» WORK INSTRUCTION
Using the records below, find every line that includes "paint" and copy it.

-- Opening Marker --

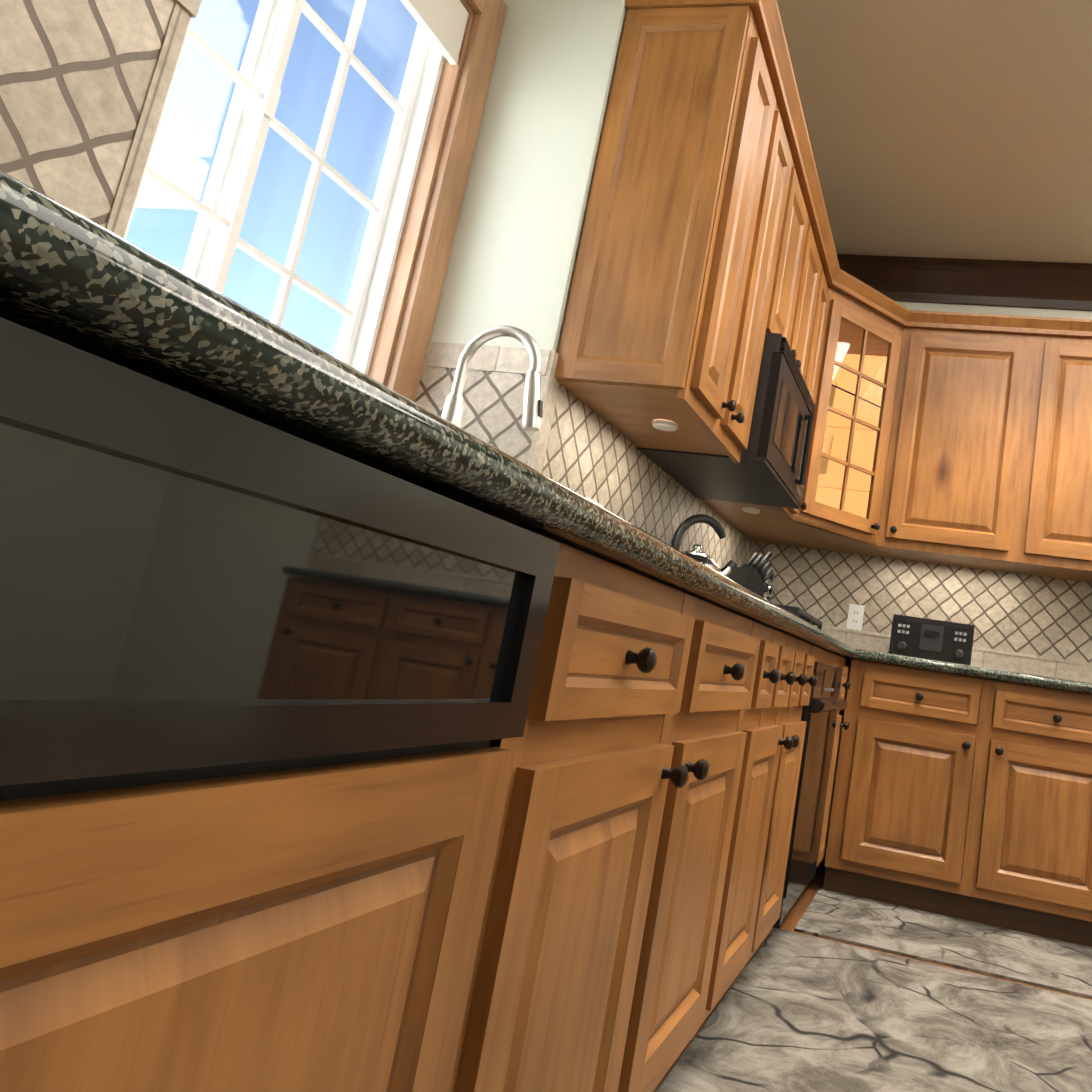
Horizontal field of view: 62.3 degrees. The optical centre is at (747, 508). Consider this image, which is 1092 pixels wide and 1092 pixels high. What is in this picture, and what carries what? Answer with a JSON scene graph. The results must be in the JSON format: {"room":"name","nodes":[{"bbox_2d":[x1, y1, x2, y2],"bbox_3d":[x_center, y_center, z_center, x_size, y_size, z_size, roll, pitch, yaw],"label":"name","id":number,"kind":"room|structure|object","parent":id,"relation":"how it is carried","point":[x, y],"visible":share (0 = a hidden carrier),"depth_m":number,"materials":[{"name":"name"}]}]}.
{"room":"kitchen","nodes":[
{"label":"kitchen","id":0,"kind":"room"},
{"bbox_2d":[430,0,626,352],"bbox_3d":[-0.913,-0.585,1.136,0.500,2.820,6.500,6,-11,14],"label":"wall","id":1,"kind":"structure","parent":0,"point":[515,246],"depth_m":2.15,"materials":[{"name":"white paint"}]},
{"bbox_2d":[0,0,201,237],"bbox_3d":[-0.814,-0.452,0.516,0.015,0.549,1.013,6,-11,14],"label":"tile backsplash","id":2,"kind":"structure","parent":1,"relation":"attached to","point":[84,86],"depth_m":0.94,"materials":[{"name":"tile"}]},
{"bbox_2d":[123,0,506,401],"bbox_3d":[-0.897,-0.778,1.670,0.175,1.330,1.039,6,-11,14],"label":"window","id":3,"kind":"structure","parent":1,"relation":"in","point":[220,208],"depth_m":2.01,"materials":[{"name":"white plastic"}]},
{"bbox_2d":[401,0,468,64],"bbox_3d":[-0.807,-1.245,1.753,0.038,0.144,0.824,6,-11,14],"label":"window blind","id":4,"kind":"object","parent":3,"relation":"attached to","point":[442,23],"visible":1,"depth_m":2.07,"materials":[{"name":"white fabric"}]},
{"bbox_2d":[415,341,539,460],"bbox_3d":[-0.668,-0.135,2.033,0.300,0.514,0.036,6,-11,14],"label":"tile backsplash","id":5,"kind":"structure","parent":1,"relation":"attached to","point":[493,393],"depth_m":2.04,"materials":[{"name":"tile"}]},
{"bbox_2d":[520,349,755,568],"bbox_3d":[-0.256,0.112,3.034,0.013,0.514,2.226,6,-11,14],"label":"tile backsplash","id":6,"kind":"structure","parent":1,"relation":"attached to","point":[573,446],"depth_m":2.43,"materials":[{"name":"tile"}]},
{"bbox_2d":[586,497,603,507],"bbox_3d":[-0.417,0.037,2.320,0.007,0.115,0.116,6,-11,14],"label":"outlet","id":7,"kind":"object","parent":6,"relation":"attached to","point":[590,499],"visible":0.04,"depth_m":2.33,"materials":[{"name":"white plastic"}]},
{"bbox_2d":[554,0,805,462],"bbox_3d":[-0.147,-0.727,2.384,0.347,1.078,0.539,6,-11,14],"label":"upper cabinet","id":8,"kind":"object","parent":1,"relation":"attached to","point":[706,260],"depth_m":2.12,"materials":[{"name":"brown wood"}]},
{"bbox_2d":[699,136,829,515],"bbox_3d":[-0.018,-0.601,2.963,0.347,1.078,0.673,6,-11,14],"label":"upper cabinet","id":9,"kind":"object","parent":1,"relation":"attached to","point":[808,246],"depth_m":3.02,"materials":[{"name":"brown wood"}]},
{"bbox_2d":[637,333,815,508],"bbox_3d":[-0.027,-0.276,2.893,0.432,0.392,0.664,6,-11,14],"label":"over-the-range microwave","id":10,"kind":"object","parent":9,"relation":"attached to","point":[770,469],"visible":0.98,"depth_m":2.72,"materials":[{"name":"black metal"}]},
{"bbox_2d":[712,240,837,527],"bbox_3d":[0.079,-0.507,3.399,0.347,1.078,0.240,6,-11,14],"label":"upper cabinet","id":11,"kind":"object","parent":1,"relation":"attached to","point":[794,520],"depth_m":3.48,"materials":[{"name":"brown wood"}]},
{"bbox_2d":[802,292,905,539],"bbox_3d":[0.443,-0.375,3.636,0.277,0.900,0.358,6,-11,14],"label":"upper cabinet","id":12,"kind":"object","parent":1,"relation":"attached to","point":[858,402],"depth_m":3.64,"materials":[{"name":"brown wood"}]},
{"bbox_2d":[653,861,1091,1091],"bbox_3d":[1.159,1.083,0.417,5.400,0.050,6.700,6,-11,14],"label":"floor","id":13,"kind":"structure","parent":0,"point":[793,916],"depth_m":2.74,"materials":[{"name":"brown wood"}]},
{"bbox_2d":[450,535,785,1091],"bbox_3d":[-0.416,0.519,1.261,0.630,0.868,0.979,6,-11,14],"label":"base cabinet","id":14,"kind":"object","parent":13,"relation":"on","point":[633,906],"depth_m":1.05,"materials":[{"name":"brown wood"}]},
{"bbox_2d":[0,317,559,1091],"bbox_3d":[-0.567,0.308,0.500,0.562,0.762,0.621,6,-11,14],"label":"dishwasher","id":15,"kind":"object","parent":14,"relation":"in","point":[264,695],"visible":0.96,"depth_m":0.46,"materials":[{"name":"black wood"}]},
{"bbox_2d":[0,170,1091,694],"bbox_3d":[0.824,0.287,1.501,3.533,0.039,4.697,6,-11,14],"label":"countertop","id":16,"kind":"structure","parent":14,"relation":"on","point":[68,276],"depth_m":0.44,"materials":[{"name":"stone"}]},
{"bbox_2d":[441,325,542,431],"bbox_3d":[-0.474,-0.139,1.632,0.208,0.407,0.125,6,-11,14],"label":"faucet","id":17,"kind":"object","parent":16,"relation":"on","point":[452,412],"visible":0.58,"depth_m":1.61,"materials":[{"name":"silver metal"}]},
{"bbox_2d":[671,514,736,576],"bbox_3d":[-0.157,0.142,2.725,0.215,0.254,0.226,6,-11,14],"label":"kettle","id":18,"kind":"object","parent":16,"relation":"on","point":[727,569],"visible":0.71,"depth_m":2.70,"materials":[{"name":"silver metal"}]},
{"bbox_2d":[727,552,773,596],"bbox_3d":[-0.026,0.310,3.386,0.116,0.326,0.262,-1,-14,43],"label":"knife block","id":19,"kind":"object","parent":16,"relation":"on","point":[752,574],"visible":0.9,"depth_m":3.40,"materials":[{"name":"black wood"}]},
{"bbox_2d":[740,564,773,600],"bbox_3d":[0.017,0.383,3.808,0.170,0.346,0.170,6,-11,14],"label":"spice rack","id":20,"kind":"object","parent":16,"relation":"on","point":[768,586],"visible":0.06,"depth_m":3.79,"materials":[{"name":"silver metal"}]},
{"bbox_2d":[776,604,822,629],"bbox_3d":[-0.028,0.346,2.839,0.533,0.061,0.615,6,-11,14],"label":"gas cooktop","id":21,"kind":"object","parent":16,"relation":"in","point":[804,615],"visible":0.06,"depth_m":2.64,"materials":[{"name":"black metal"}]},
{"bbox_2d":[887,614,974,665],"bbox_3d":[0.699,0.557,3.696,0.492,0.176,0.276,6,-11,14],"label":"toaster","id":22,"kind":"object","parent":16,"relation":"on","point":[936,640],"visible":0.9,"depth_m":3.56,"materials":[{"name":"black plastic"}]},
{"bbox_2d":[734,634,829,979],"bbox_3d":[-0.232,0.699,2.088,0.630,0.868,0.754,6,-11,14],"label":"base cabinet","id":23,"kind":"object","parent":13,"relation":"on","point":[796,679],"depth_m":2.10,"materials":[{"name":"brown wood"}]},
{"bbox_2d":[816,652,849,867],"bbox_3d":[-0.073,0.854,2.801,0.630,0.868,0.740,6,-11,14],"label":"base cabinet","id":24,"kind":"object","parent":13,"relation":"on","point":[836,661],"depth_m":3.18,"materials":[{"name":"brown wood"}]},
{"bbox_2d":[773,662,847,928],"bbox_3d":[-0.037,0.833,2.811,0.596,0.722,0.688,6,-11,14],"label":"oven","id":25,"kind":"object","parent":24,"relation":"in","point":[819,711],"visible":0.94,"depth_m":2.65,"materials":[{"name":"black metal"}]},
{"bbox_2d":[656,928,1091,1091],"bbox_3d":[0.173,0.936,0.627,1.075,0.008,4.022,6,-11,14],"label":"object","id":26,"kind":"structure","parent":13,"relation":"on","point":[795,1012],"depth_m":2.02,"materials":[{"name":"grey stone"}]},
{"bbox_2d":[794,889,1091,998],"bbox_3d":[1.510,1.518,2.665,2.700,0.008,0.587,6,-11,14],"label":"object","id":27,"kind":"structure","parent":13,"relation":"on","point":[1029,959],"depth_m":2.82,"materials":[{"name":"grey stone"}]},
{"bbox_2d":[823,659,1091,946],"bbox_3d":[0.895,1.120,3.433,1.038,0.868,0.630,6,-11,14],"label":"base cabinet","id":28,"kind":"object","parent":13,"relation":"on","point":[964,797],"visible":1,"depth_m":3.13,"materials":[{"name":"brown wood"}]},
{"bbox_2d":[777,0,1091,263],"bbox_3d":[1.595,-1.708,0.926,5.400,0.050,6.700,6,-11,14],"label":"ceiling","id":29,"kind":"structure","parent":0,"point":[959,129],"depth_m":3.17,"materials":[{"name":"beige paint"}]},
{"bbox_2d":[837,254,1091,310],"bbox_3d":[2.201,-1.152,2.789,4.599,0.185,2.252,6,-11,14],"label":"wall","id":30,"kind":"structure","parent":29,"relation":"attached to","point":[1034,284],"depth_m":4.13,"materials":[{"name":"brown wood"}]},
{"bbox_2d":[821,301,1091,861],"bbox_3d":[2.357,0.395,3.704,4.800,2.820,0.200,6,-11,14],"label":"wall","id":31,"kind":"structure","parent":0,"point":[1054,313],"depth_m":4.12,"materials":[{"name":"white paint"}]},
{"bbox_2d":[752,542,1091,682],"bbox_3d":[1.714,0.568,3.698,3.600,0.464,0.013,6,-11,14],"label":"tile backsplash","id":32,"kind":"structure","parent":31,"relation":"attached to","point":[1027,624],"depth_m":3.91,"materials":[{"name":"tile"}]},
{"bbox_2d":[846,604,864,630],"bbox_3d":[0.493,0.498,3.978,0.070,0.115,0.007,6,-11,14],"label":"electrical outlet","id":33,"kind":"object","parent":32,"relation":"attached to","point":[855,617],"visible":1,"depth_m":3.98,"materials":[{"name":"white plastic"}]},
{"bbox_2d":[882,310,1037,572],"bbox_3d":[0.954,-0.283,3.874,0.534,1.078,0.347,6,-11,14],"label":"upper cabinet","id":34,"kind":"object","parent":31,"relation":"attached to","point":[960,434],"depth_m":3.72,"materials":[{"name":"brown wood"}]},
{"bbox_2d":[1010,317,1091,582],"bbox_3d":[1.475,-0.225,3.745,0.546,1.078,0.347,6,-11,14],"label":"upper cabinet","id":35,"kind":"object","parent":31,"relation":"attached to","point":[1053,530],"depth_m":3.62,"materials":[{"name":"brown wood"}]}
]}

-- Closing Marker --

» ANSWER BOX
{"bbox_2d":[430,0,626,352],"bbox_3d":[-0.913,-0.585,1.136,0.500,2.820,6.500,6,-11,14],"label":"wall","id":1,"kind":"structure","parent":0,"point":[515,246],"depth_m":2.15,"materials":[{"name":"white paint"}]},
{"bbox_2d":[777,0,1091,263],"bbox_3d":[1.595,-1.708,0.926,5.400,0.050,6.700,6,-11,14],"label":"ceiling","id":29,"kind":"structure","parent":0,"point":[959,129],"depth_m":3.17,"materials":[{"name":"beige paint"}]},
{"bbox_2d":[821,301,1091,861],"bbox_3d":[2.357,0.395,3.704,4.800,2.820,0.200,6,-11,14],"label":"wall","id":31,"kind":"structure","parent":0,"point":[1054,313],"depth_m":4.12,"materials":[{"name":"white paint"}]},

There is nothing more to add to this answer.